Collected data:
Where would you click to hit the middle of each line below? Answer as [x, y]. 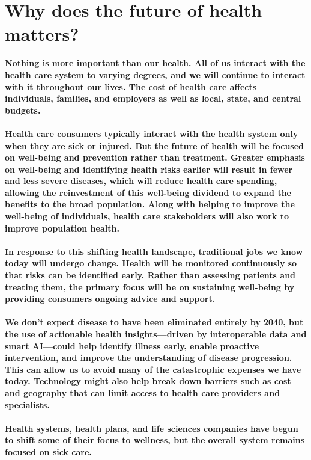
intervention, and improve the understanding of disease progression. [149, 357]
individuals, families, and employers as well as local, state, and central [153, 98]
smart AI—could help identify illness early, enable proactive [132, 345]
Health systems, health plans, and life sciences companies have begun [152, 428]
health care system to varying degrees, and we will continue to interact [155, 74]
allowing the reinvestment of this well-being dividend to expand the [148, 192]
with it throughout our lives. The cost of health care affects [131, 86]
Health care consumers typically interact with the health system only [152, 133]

==

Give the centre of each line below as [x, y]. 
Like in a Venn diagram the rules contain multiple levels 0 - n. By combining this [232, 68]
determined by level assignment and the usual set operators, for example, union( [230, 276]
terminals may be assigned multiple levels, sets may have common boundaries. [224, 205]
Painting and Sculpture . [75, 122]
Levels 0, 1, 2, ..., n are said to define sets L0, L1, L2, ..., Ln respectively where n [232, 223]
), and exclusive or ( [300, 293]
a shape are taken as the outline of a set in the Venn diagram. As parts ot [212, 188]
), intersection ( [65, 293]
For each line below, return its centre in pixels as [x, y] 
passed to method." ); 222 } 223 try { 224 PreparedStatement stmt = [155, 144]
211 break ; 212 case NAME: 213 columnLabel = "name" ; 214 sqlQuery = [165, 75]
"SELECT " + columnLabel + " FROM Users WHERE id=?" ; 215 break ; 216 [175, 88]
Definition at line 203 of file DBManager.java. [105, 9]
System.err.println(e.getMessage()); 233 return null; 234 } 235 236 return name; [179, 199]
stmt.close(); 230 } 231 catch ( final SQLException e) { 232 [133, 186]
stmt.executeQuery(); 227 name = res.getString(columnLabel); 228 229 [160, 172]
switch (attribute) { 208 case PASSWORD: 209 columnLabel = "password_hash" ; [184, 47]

---

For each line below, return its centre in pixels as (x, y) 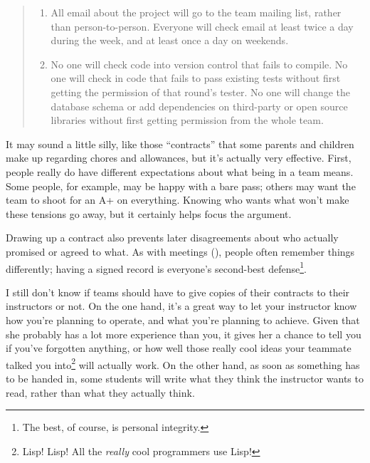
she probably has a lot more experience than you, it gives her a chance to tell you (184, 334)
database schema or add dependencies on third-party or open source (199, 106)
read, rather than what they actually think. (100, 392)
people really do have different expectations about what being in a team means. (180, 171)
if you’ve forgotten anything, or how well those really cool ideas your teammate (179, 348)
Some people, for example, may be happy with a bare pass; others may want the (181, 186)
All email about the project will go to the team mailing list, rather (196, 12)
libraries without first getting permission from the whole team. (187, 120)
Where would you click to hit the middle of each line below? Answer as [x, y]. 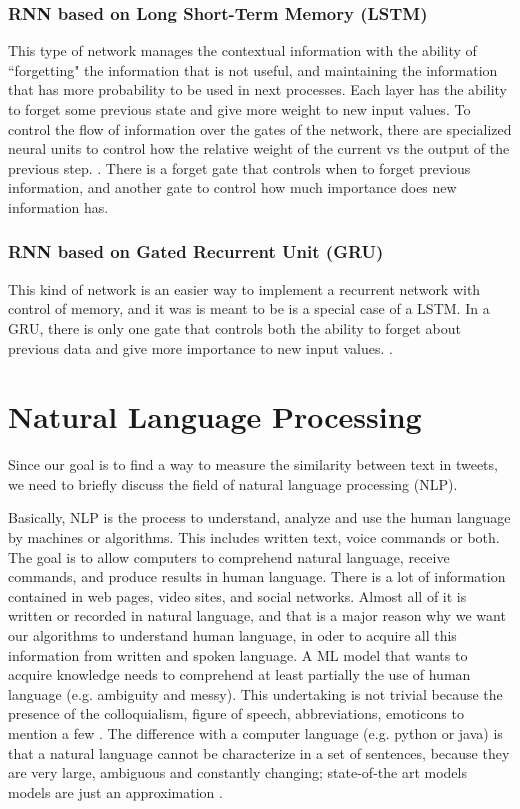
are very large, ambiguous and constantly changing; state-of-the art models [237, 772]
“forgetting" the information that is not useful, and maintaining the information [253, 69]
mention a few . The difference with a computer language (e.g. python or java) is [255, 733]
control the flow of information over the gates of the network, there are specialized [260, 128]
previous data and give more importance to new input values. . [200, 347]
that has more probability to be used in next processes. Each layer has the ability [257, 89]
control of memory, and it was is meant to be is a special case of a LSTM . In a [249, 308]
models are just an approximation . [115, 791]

Task requirements:
Out of the preceding entries, pull each line that contains the word "name".

Answer space:
211 break ; 212 case NAME: 213 columnLabel = "name" ; 214 sqlQuery = [165, 75]
System.err.println(e.getMessage()); 233 return null; 234 } 235 236 return name; [179, 199]
stmt.executeQuery(); 227 name = res.getString(columnLabel); 228 229 [160, 172]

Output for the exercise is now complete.